Certainly, there is potential upside given the focused strategy that management is pursuing. The licensing business, supported by long-term contracts, could deliver more customers than expected, offsetting declines in other areas. Based on a discussion during the Q4 2022 earnings call, Spok signed 17 six-figure contracts for software late in the year. I will look for signs of positive momentum in this space.
Also, on the revenue side, the wireless business could decline slower than expected, especially with the popularity of Spok’s new “Gen-A” pager. Growing market share will be challenging while companies like Verizon are using 5G to move into the healthcare space, but it’s something to watch given the niche role Spok plays.

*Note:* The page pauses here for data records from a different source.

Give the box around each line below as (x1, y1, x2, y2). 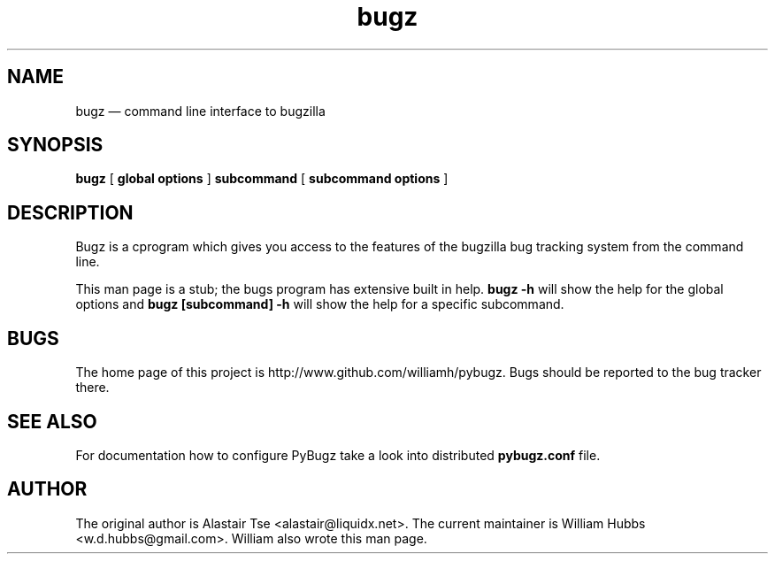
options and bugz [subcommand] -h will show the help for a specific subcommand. (75, 296, 564, 312)
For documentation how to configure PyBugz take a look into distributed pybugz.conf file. (75, 447, 601, 463)
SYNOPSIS (7, 134, 104, 157)
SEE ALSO (7, 410, 97, 433)
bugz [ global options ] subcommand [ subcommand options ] (75, 171, 449, 187)
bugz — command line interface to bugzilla (75, 103, 326, 119)
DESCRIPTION (7, 201, 134, 224)
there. (75, 380, 110, 396)
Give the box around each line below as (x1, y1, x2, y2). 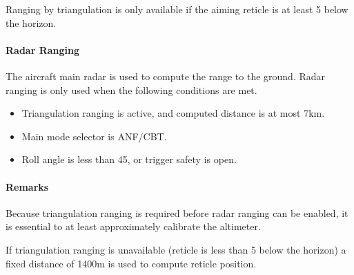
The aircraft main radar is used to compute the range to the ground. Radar (6, 68, 326, 83)
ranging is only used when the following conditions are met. (6, 82, 257, 97)
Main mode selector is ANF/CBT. (21, 129, 167, 143)
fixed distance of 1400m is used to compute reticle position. (6, 256, 257, 270)
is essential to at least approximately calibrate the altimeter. (6, 219, 261, 234)
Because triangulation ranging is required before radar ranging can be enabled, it (6, 205, 348, 220)
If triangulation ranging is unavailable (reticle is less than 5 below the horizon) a (6, 242, 346, 256)
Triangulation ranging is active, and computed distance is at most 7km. (21, 106, 325, 120)
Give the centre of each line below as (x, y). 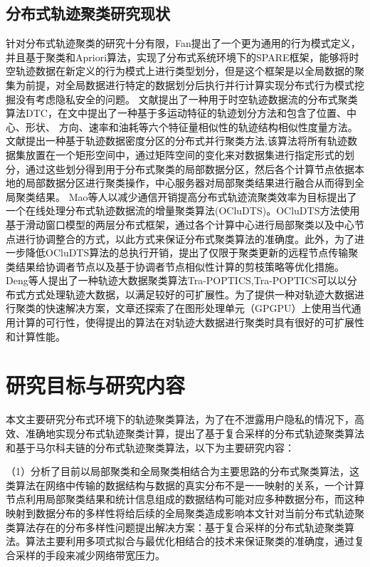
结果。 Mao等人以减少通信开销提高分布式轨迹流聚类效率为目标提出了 (196, 196)
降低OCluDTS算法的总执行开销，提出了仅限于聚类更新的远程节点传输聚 (192, 253)
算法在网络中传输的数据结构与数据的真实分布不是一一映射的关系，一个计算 (190, 485)
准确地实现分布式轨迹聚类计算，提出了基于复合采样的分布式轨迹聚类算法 (195, 433)
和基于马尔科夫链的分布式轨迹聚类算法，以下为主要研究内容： (150, 447)
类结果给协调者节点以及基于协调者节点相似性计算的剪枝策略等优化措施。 (175, 266)
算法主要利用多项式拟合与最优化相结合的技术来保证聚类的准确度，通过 (190, 541)
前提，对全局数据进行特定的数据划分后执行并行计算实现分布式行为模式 (190, 84)
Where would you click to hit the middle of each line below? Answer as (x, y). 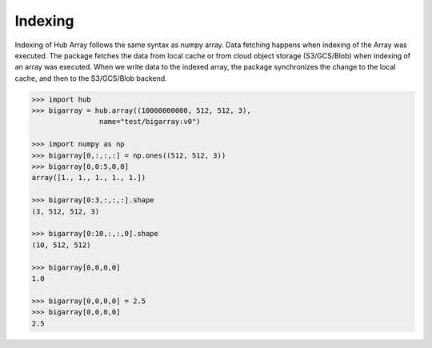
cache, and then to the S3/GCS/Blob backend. (91, 78)
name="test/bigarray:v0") (150, 122)
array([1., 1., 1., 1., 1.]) (89, 178)
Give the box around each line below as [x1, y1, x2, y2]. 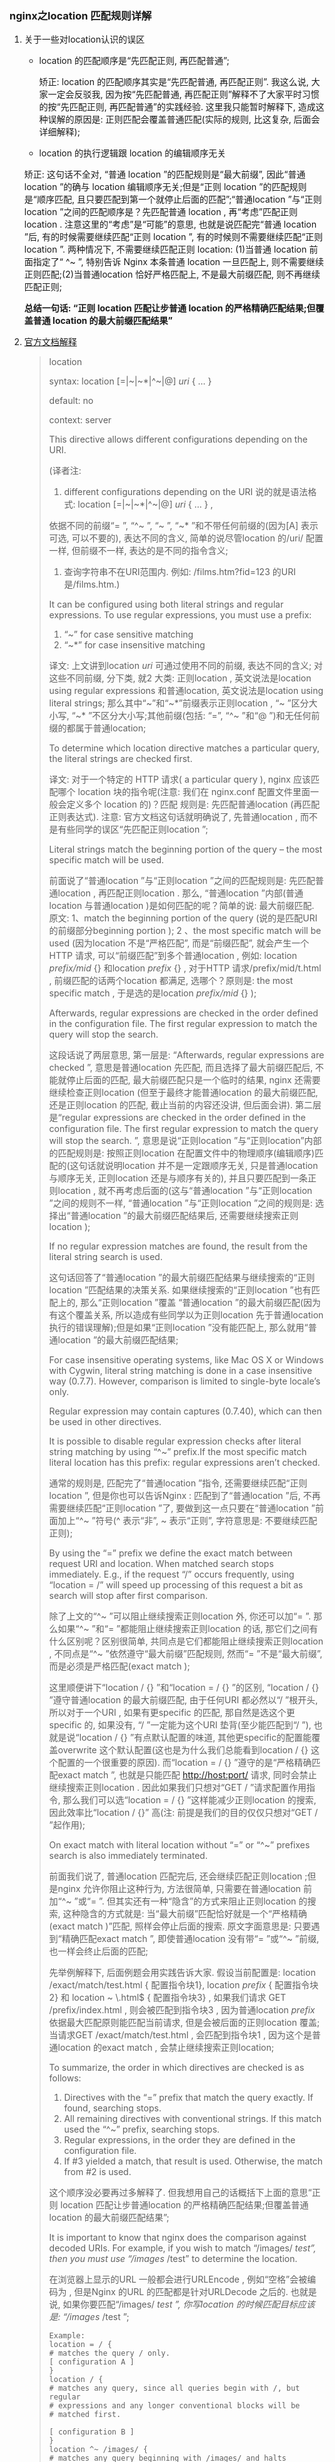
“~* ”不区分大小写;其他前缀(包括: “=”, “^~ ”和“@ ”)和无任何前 [71, 710, 321, 722]
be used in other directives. [48, 1416, 162, 1428]
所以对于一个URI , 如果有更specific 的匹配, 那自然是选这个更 [48, 1707, 296, 1719]
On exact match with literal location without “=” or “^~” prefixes [48, 1839, 311, 1851]
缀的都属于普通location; [48, 722, 147, 734]
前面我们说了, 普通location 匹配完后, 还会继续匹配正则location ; [48, 1870, 308, 1882]
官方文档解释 [23, 336, 77, 348]
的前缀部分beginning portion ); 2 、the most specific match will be [48, 925, 322, 937]
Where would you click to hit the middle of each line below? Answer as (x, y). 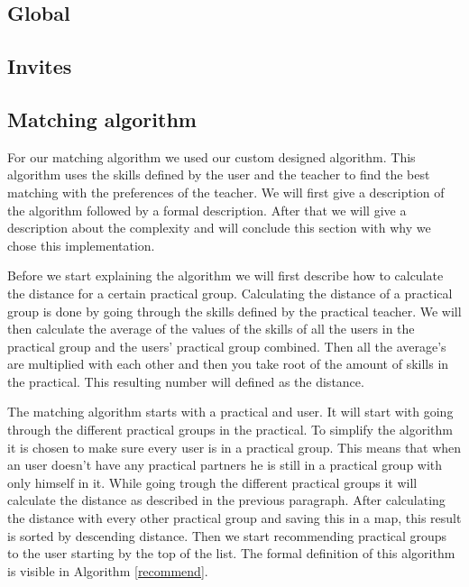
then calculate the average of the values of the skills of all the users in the (211, 329)
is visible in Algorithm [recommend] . (108, 570)
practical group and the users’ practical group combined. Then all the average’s (227, 346)
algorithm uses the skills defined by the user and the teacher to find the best (219, 174)
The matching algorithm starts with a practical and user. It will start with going (230, 412)
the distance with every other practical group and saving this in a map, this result (234, 518)
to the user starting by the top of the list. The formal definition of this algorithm (231, 553)
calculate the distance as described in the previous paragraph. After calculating (226, 500)
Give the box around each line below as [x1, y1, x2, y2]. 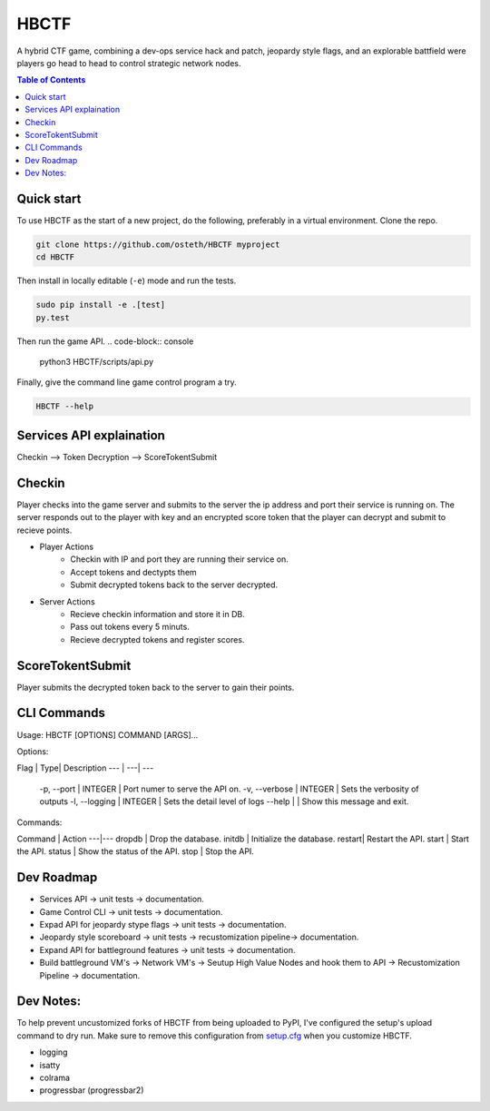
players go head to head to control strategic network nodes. [16, 57, 241, 68]
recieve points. [16, 525, 73, 536]
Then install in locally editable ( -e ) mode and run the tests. [16, 275, 237, 286]
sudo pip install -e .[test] [35, 300, 166, 310]
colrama [39, 1072, 71, 1084]
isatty [39, 1059, 61, 1070]
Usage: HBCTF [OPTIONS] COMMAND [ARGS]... [16, 729, 199, 740]
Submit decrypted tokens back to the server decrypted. [70, 579, 279, 590]
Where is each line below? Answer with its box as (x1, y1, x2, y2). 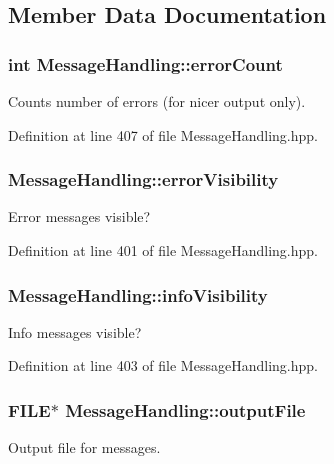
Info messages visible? (8, 321, 142, 342)
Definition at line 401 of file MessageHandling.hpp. (8, 240, 318, 260)
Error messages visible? (8, 206, 151, 227)
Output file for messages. (8, 437, 161, 458)
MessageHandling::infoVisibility (8, 282, 268, 307)
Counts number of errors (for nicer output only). (8, 91, 306, 111)
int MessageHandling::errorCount (8, 51, 283, 76)
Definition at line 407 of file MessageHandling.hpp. (8, 124, 318, 145)
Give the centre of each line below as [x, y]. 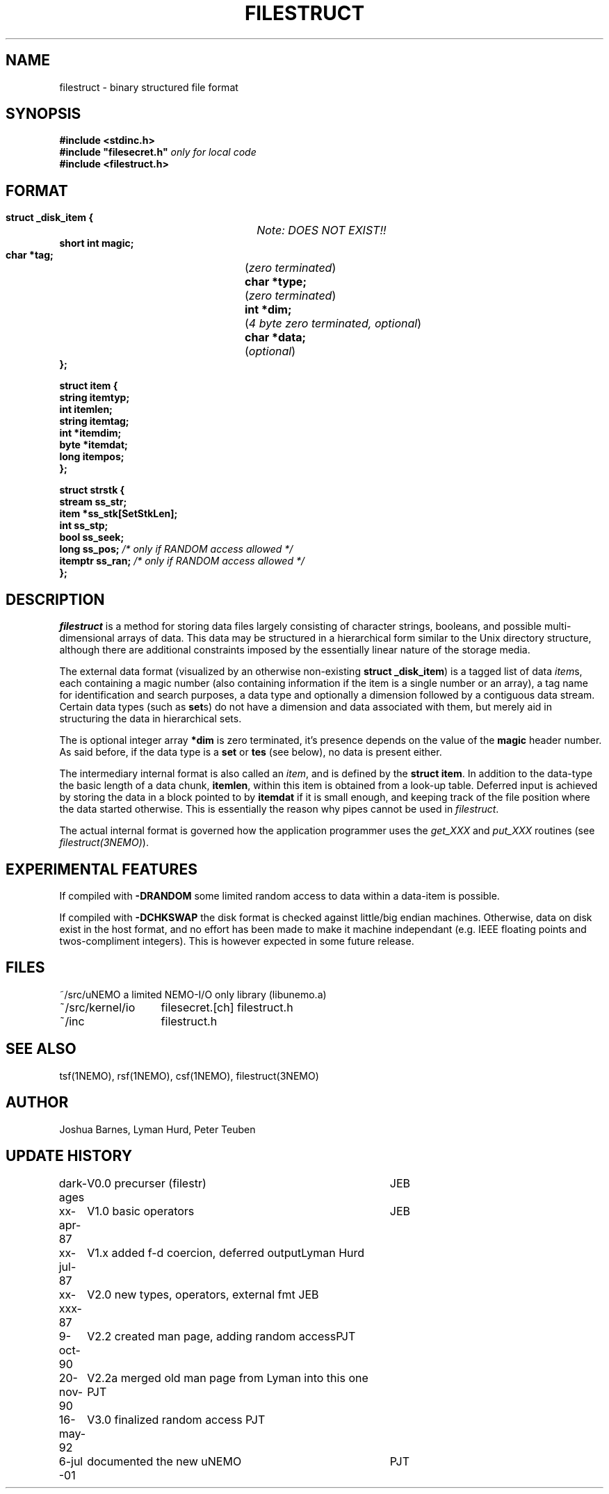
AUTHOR [37, 1103]
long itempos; [92, 457]
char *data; [275, 338]
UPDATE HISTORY [69, 1155]
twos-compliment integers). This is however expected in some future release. [237, 941]
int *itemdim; [90, 433]
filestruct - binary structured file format [149, 87]
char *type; [276, 282]
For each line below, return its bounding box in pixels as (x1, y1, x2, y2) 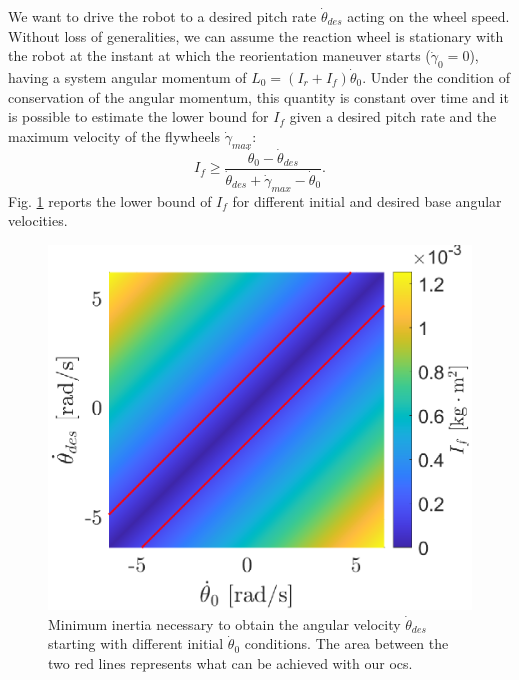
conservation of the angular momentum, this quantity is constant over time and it (8, 86, 509, 107)
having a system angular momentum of (8, 66, 247, 87)
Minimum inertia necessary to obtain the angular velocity (48, 613, 401, 634)
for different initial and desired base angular (232, 190, 502, 211)
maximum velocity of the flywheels (8, 125, 221, 146)
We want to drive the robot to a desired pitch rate (8, 6, 317, 26)
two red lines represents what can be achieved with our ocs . (48, 652, 413, 673)
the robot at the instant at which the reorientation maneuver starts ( (8, 45, 431, 66)
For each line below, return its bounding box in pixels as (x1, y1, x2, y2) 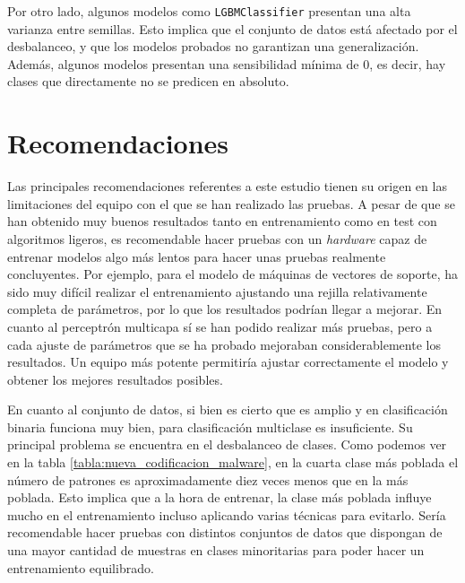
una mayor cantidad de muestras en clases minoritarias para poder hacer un (7, 541, 425, 560)
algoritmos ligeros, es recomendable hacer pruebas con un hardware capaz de (7, 229, 427, 248)
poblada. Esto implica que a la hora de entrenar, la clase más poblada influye (7, 488, 432, 507)
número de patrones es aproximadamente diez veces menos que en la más (7, 470, 409, 489)
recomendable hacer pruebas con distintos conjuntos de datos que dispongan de (7, 523, 443, 542)
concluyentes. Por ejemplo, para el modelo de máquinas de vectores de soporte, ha (7, 265, 459, 283)
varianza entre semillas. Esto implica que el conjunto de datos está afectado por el (7, 19, 458, 38)
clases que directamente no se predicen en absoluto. (7, 72, 289, 91)
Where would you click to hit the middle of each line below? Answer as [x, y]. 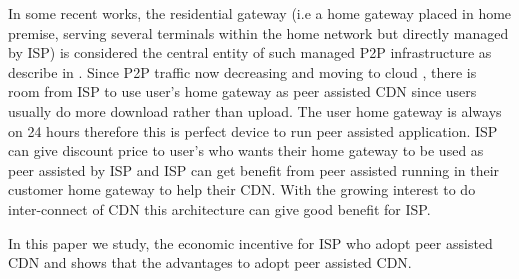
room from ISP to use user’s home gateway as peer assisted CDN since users [242, 91]
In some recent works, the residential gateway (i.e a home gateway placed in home [260, 13]
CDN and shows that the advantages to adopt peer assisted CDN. [210, 262]
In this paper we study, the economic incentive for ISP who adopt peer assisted [250, 242]
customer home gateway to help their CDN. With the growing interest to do [242, 189]
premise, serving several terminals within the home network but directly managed [258, 32]
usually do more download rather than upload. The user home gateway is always [255, 110]
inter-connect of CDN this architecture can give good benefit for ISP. [219, 208]
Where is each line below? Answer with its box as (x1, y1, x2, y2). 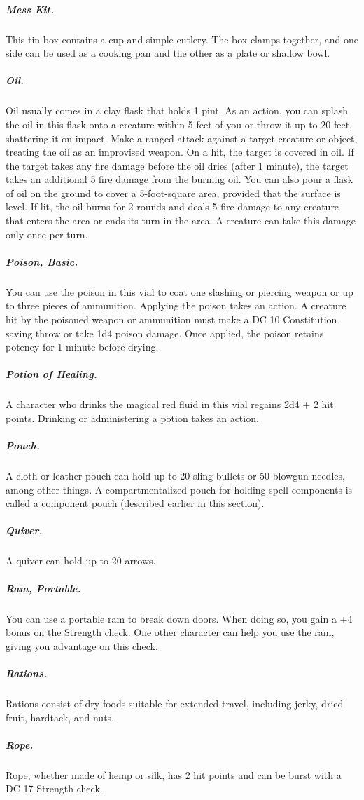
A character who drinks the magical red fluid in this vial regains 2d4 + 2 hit (6, 397, 334, 412)
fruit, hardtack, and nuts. (6, 710, 114, 724)
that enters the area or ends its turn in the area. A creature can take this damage (6, 213, 356, 228)
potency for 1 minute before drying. (6, 339, 159, 354)
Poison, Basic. (6, 254, 78, 269)
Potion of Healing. (6, 367, 97, 381)
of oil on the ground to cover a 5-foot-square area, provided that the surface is (6, 185, 341, 200)
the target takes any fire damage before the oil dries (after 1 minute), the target (6, 158, 349, 172)
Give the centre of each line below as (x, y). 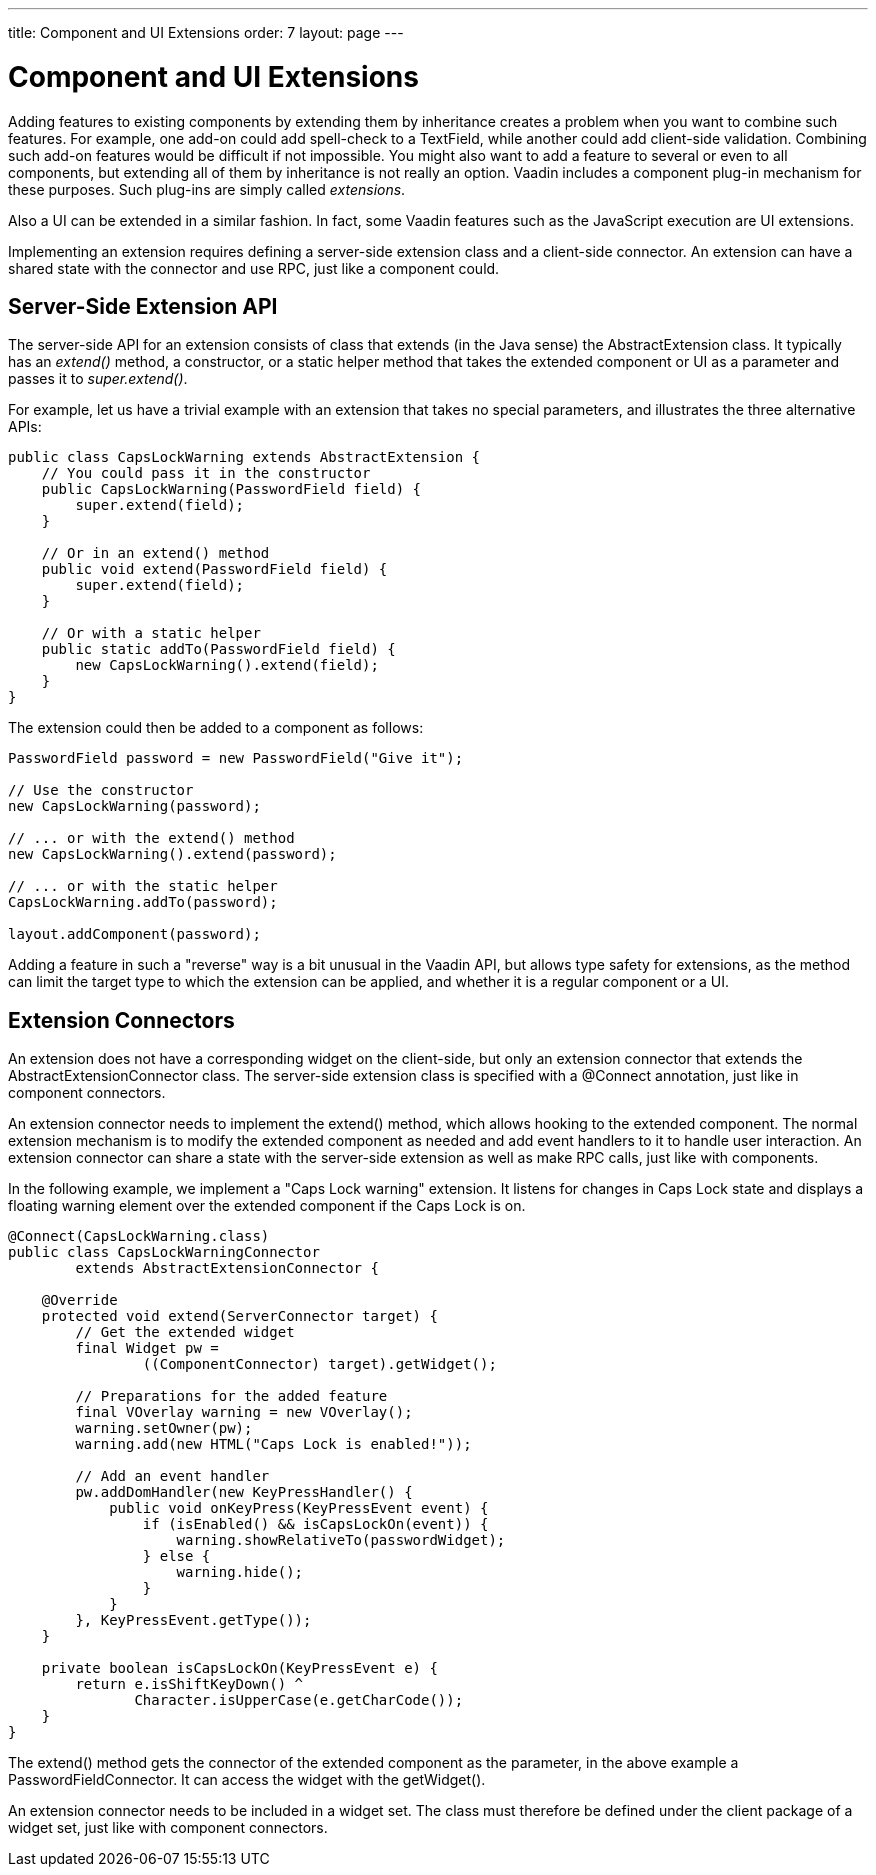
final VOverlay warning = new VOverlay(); (244, 1412)
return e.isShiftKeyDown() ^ (189, 1684)
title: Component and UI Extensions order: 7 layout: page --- (206, 32)
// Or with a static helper (151, 633)
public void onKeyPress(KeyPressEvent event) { (299, 1508)
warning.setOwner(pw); (164, 1428)
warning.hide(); (240, 1572)
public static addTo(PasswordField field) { (218, 649)
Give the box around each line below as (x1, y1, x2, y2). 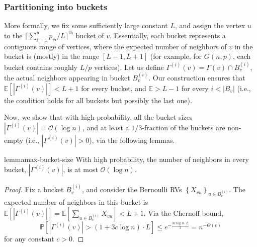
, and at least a (82, 122, 129, 132)
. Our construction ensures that (148, 72, 245, 83)
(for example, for (150, 51, 202, 61)
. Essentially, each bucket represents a (110, 30, 226, 40)
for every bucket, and (81, 83, 146, 93)
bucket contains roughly (4, 61, 77, 72)
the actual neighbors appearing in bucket (4, 72, 130, 83)
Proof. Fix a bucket (4, 184, 64, 195)
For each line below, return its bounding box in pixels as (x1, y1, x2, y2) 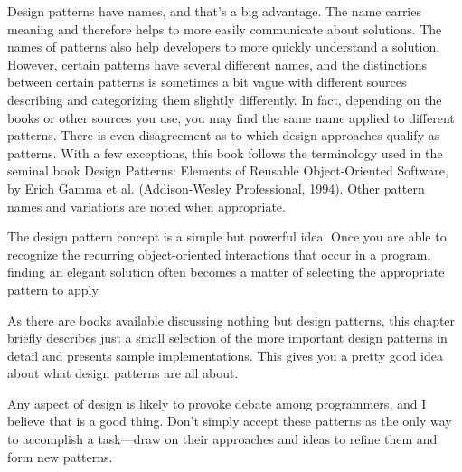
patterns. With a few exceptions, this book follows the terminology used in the (7, 143, 443, 162)
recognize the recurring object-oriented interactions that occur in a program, (7, 244, 431, 263)
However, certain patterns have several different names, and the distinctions (7, 54, 428, 73)
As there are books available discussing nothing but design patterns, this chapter (7, 310, 456, 329)
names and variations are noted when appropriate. (7, 196, 286, 215)
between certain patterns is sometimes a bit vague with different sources (7, 72, 407, 91)
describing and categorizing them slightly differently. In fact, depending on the (7, 90, 442, 109)
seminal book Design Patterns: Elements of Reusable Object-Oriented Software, (7, 161, 448, 180)

On the expense side, inflation could slow down faster than expected, reducing cash demand. Management may also be able to squeeze a few million more of cost efficiencies, especially if multi-year contracts make the sales and marketing cycle more predictable.
Spok’s stock is overvalued, and I do not believe the dividend is safe in the long term. Spok’s customers are struggling financially, the dividend is not supported by cash flow, and inflation will put additional pressure on cash flow looking ahead to 2024. If you are lucky enough to buy below $10, I recommend selling now and cashing in the capital gains. Otherwise, I would advise holding on for a few quarters to collect dividend payments but keeping a close eye on management guidance around revenue growth rate versus expense growth.